§ What to produce:
Give again, exactly as written, each line of the material below starting at the line that contains "ResOpBasinNetFlowInterface.cpp (172, 39)" and ending at the line that contains "#include ‘̈ResOperation2/Mod". Both ends count, and no other line does.

§ Recorded data:
------
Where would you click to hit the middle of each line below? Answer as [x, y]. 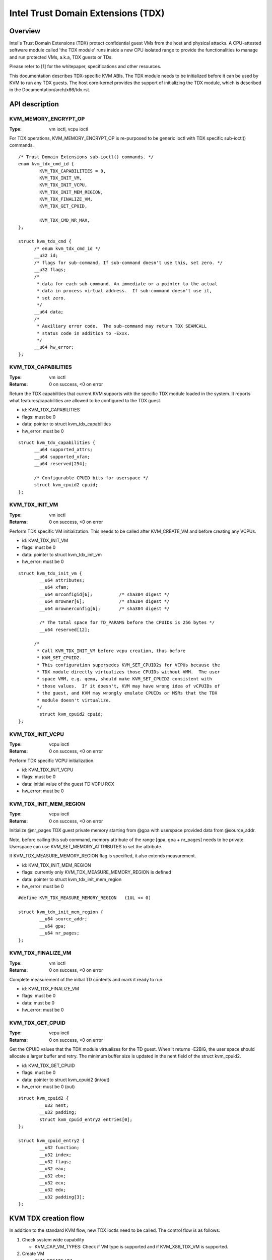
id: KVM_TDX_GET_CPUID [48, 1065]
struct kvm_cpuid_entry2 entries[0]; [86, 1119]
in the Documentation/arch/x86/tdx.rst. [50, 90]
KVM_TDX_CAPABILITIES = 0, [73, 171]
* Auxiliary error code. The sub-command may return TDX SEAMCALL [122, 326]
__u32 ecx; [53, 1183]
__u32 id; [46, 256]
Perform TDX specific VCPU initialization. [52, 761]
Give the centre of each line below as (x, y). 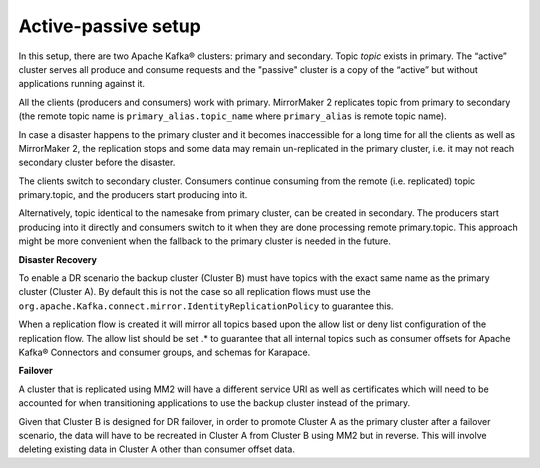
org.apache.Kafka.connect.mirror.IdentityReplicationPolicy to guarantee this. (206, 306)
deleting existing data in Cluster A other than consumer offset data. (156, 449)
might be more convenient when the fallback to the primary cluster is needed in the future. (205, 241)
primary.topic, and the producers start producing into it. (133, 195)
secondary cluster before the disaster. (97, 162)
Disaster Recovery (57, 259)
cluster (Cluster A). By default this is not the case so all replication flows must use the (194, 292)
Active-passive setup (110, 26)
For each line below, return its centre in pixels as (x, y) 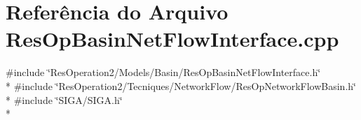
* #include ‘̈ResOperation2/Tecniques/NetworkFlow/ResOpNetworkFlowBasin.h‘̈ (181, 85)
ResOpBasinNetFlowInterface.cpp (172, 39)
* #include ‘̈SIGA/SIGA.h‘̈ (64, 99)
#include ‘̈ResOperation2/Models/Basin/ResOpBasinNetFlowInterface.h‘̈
------
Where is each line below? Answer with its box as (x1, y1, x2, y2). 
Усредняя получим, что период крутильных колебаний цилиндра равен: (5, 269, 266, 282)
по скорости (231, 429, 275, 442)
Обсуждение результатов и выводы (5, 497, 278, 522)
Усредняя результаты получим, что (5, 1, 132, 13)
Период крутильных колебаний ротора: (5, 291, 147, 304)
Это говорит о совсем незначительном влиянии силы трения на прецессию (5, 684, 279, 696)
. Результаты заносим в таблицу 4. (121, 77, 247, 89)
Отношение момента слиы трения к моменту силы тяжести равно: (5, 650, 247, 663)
------
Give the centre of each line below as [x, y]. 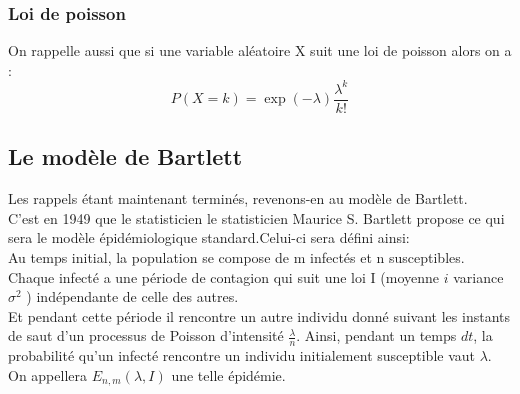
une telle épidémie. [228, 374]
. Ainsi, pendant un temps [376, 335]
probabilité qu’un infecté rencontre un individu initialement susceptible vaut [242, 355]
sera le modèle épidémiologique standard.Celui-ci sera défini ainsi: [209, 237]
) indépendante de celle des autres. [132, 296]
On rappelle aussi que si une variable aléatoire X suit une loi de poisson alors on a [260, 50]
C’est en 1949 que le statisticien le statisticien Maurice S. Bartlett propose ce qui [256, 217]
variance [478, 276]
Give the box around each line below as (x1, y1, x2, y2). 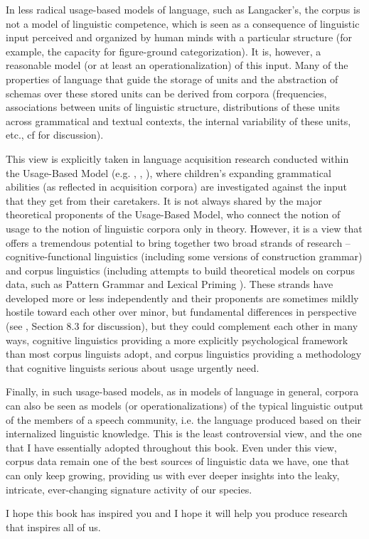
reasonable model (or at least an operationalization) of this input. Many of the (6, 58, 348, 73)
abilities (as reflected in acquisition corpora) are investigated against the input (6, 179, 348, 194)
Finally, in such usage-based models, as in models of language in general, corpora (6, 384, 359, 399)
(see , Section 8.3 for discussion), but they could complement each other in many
------
§ Expected answer:
ResOpBasinNetFlowInterface.cpp (172, 39)
* #include ‘̈SIGA/SIGA.h‘̈ (64, 99)
#include ‘̈ResOperation2/Models/Basin/ResOpBasinNetFlowInterface.h‘̈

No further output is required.